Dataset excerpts
════════════════
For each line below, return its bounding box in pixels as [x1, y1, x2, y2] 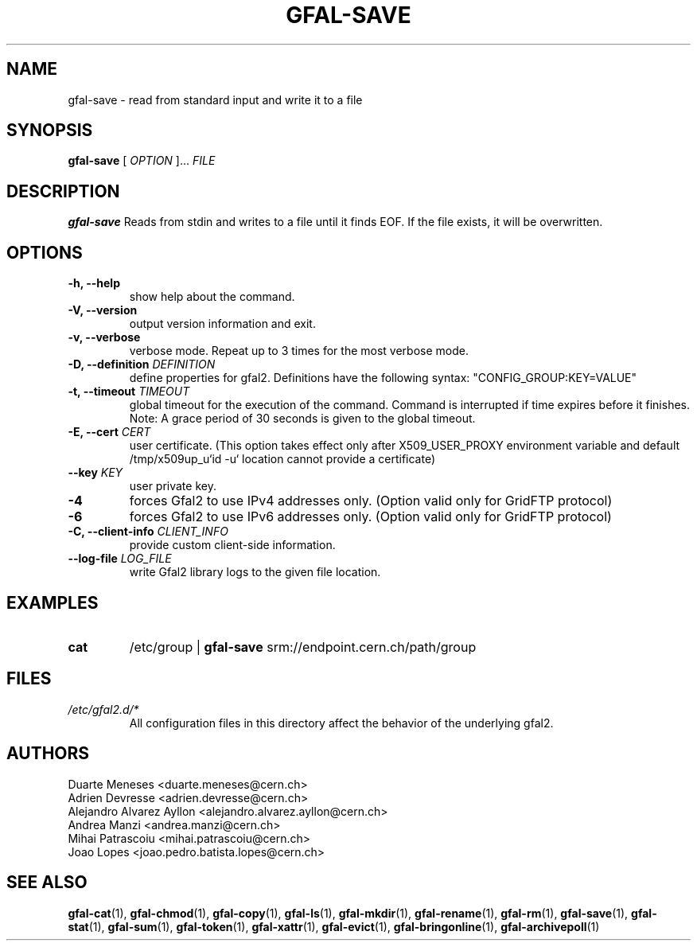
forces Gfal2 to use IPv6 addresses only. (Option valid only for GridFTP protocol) [129, 509, 612, 525]
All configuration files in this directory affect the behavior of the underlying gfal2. [129, 715, 554, 730]
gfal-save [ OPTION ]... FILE [68, 154, 216, 168]
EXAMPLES [6, 592, 99, 613]
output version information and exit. [129, 317, 316, 331]
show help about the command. [129, 290, 295, 304]
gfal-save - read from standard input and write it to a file [68, 92, 363, 107]
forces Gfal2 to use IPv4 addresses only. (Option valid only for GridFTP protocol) [129, 493, 613, 509]
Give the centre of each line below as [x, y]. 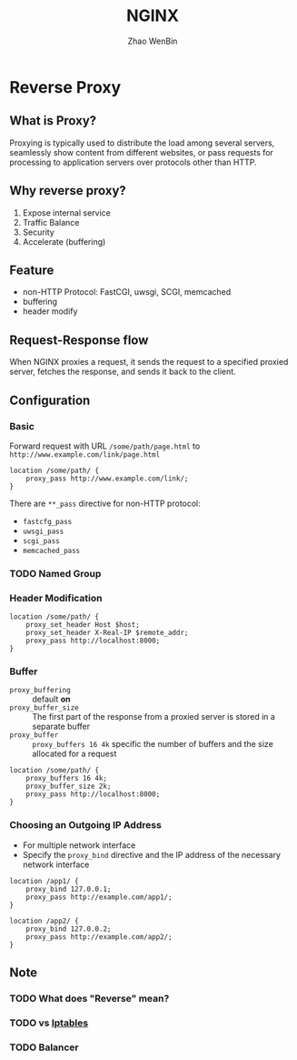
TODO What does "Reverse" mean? [89, 999]
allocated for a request [74, 754]
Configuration [50, 400]
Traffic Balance [51, 222]
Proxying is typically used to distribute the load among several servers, [142, 143]
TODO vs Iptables [49, 1023]
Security [38, 232]
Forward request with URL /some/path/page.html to [105, 446]
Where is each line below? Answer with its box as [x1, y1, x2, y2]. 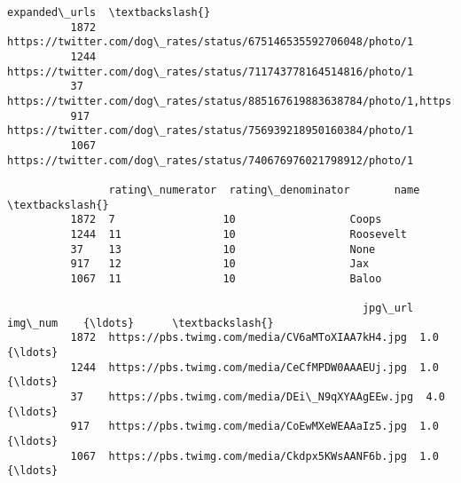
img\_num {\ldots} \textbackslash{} [7, 316, 274, 329]
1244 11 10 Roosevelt [70, 227, 408, 241]
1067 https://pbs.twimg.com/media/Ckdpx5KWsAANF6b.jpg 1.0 [70, 449, 439, 463]
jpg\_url [362, 302, 414, 315]
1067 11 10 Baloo [70, 272, 382, 285]
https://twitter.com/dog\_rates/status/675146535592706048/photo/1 [7, 36, 414, 49]
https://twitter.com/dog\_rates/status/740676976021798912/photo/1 [7, 154, 414, 167]
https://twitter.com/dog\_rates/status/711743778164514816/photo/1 [7, 65, 414, 78]
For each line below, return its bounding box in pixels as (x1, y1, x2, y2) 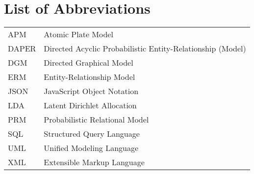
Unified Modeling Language (44, 142, 139, 154)
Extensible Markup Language (44, 156, 145, 168)
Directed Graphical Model (44, 57, 133, 69)
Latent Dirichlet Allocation (44, 99, 137, 111)
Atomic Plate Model (44, 28, 113, 40)
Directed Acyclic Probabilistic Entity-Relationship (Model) (44, 43, 246, 54)
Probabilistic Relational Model (44, 114, 149, 125)
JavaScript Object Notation (44, 85, 139, 97)
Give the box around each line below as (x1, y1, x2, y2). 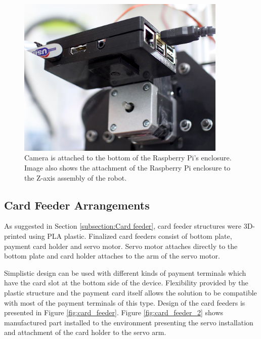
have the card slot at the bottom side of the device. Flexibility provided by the (4, 277, 248, 288)
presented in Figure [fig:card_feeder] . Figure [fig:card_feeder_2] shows (4, 307, 224, 318)
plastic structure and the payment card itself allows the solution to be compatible (4, 287, 257, 298)
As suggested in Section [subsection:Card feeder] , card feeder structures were (4, 221, 242, 231)
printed (4, 231, 27, 241)
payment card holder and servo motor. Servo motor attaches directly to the (4, 240, 238, 251)
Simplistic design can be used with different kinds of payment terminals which (4, 267, 246, 278)
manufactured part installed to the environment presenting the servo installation (4, 317, 253, 327)
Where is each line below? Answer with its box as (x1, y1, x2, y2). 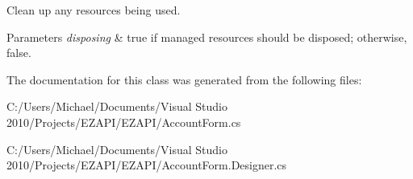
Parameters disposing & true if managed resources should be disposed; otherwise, (6, 28, 407, 45)
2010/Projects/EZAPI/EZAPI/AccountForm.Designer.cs (6, 157, 287, 173)
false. (6, 44, 31, 61)
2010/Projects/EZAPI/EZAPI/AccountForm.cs (6, 113, 241, 130)
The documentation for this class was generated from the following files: (6, 71, 362, 87)
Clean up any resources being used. (6, 2, 181, 18)
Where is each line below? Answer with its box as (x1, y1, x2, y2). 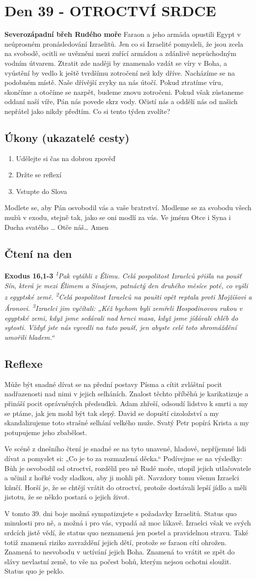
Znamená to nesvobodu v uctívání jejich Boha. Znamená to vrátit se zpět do (4, 547, 235, 557)
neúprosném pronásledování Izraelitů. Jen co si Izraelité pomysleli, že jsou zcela (4, 38, 244, 49)
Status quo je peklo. (4, 566, 65, 576)
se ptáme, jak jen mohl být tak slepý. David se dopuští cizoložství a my (4, 408, 219, 418)
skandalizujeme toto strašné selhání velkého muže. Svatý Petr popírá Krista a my (4, 417, 249, 428)
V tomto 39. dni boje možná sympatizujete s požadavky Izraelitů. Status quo (4, 508, 237, 518)
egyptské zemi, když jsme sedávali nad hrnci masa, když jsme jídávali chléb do (4, 312, 238, 323)
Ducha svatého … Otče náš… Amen (4, 221, 109, 232)
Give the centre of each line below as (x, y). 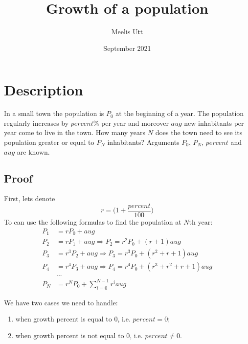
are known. (33, 151)
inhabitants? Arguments (143, 142)
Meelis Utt (127, 32)
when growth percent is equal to (64, 319)
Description (44, 90)
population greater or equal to (49, 142)
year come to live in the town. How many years (75, 132)
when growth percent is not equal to (70, 335)
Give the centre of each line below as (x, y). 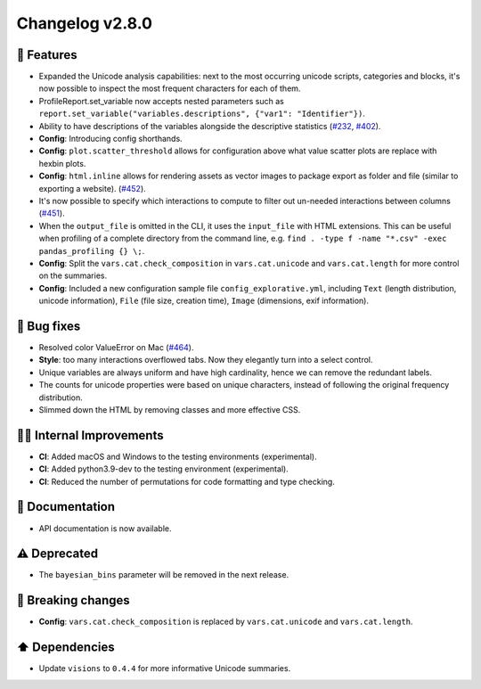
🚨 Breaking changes (73, 600)
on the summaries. (73, 275)
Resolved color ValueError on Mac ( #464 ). (116, 347)
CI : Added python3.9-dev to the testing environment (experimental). (163, 469)
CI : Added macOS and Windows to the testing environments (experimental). (178, 456)
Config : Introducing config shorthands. (110, 139)
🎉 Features (47, 55)
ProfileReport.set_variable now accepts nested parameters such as (161, 101)
════════════════
EXERCISE REQUIREMENTS: In the data above, find the line containing "forces Gfal2 to use IPv4" and the line containing "y1, x2, y2].". Copy exactly the stretch from the first through the second, both included, leaving out any picture.

REPLY TO THE TASK:
forces Gfal2 to use IPv4 addresses only. (Option valid only for GridFTP protocol) [129, 493, 613, 509]
Give the centre of each line below as [x, y]. 
TODO What does "Reverse" mean? [89, 999]
allocated for a request [74, 754]
Configuration [50, 400]
Traffic Balance [51, 222]
Proxying is typically used to distribute the load among several servers, [142, 143]
TODO vs Iptables [49, 1023]
Security [38, 232]
Forward request with URL /some/path/page.html to [105, 446]
Where is each line below? Answer with its box as [x1, y1, x2, y2]. 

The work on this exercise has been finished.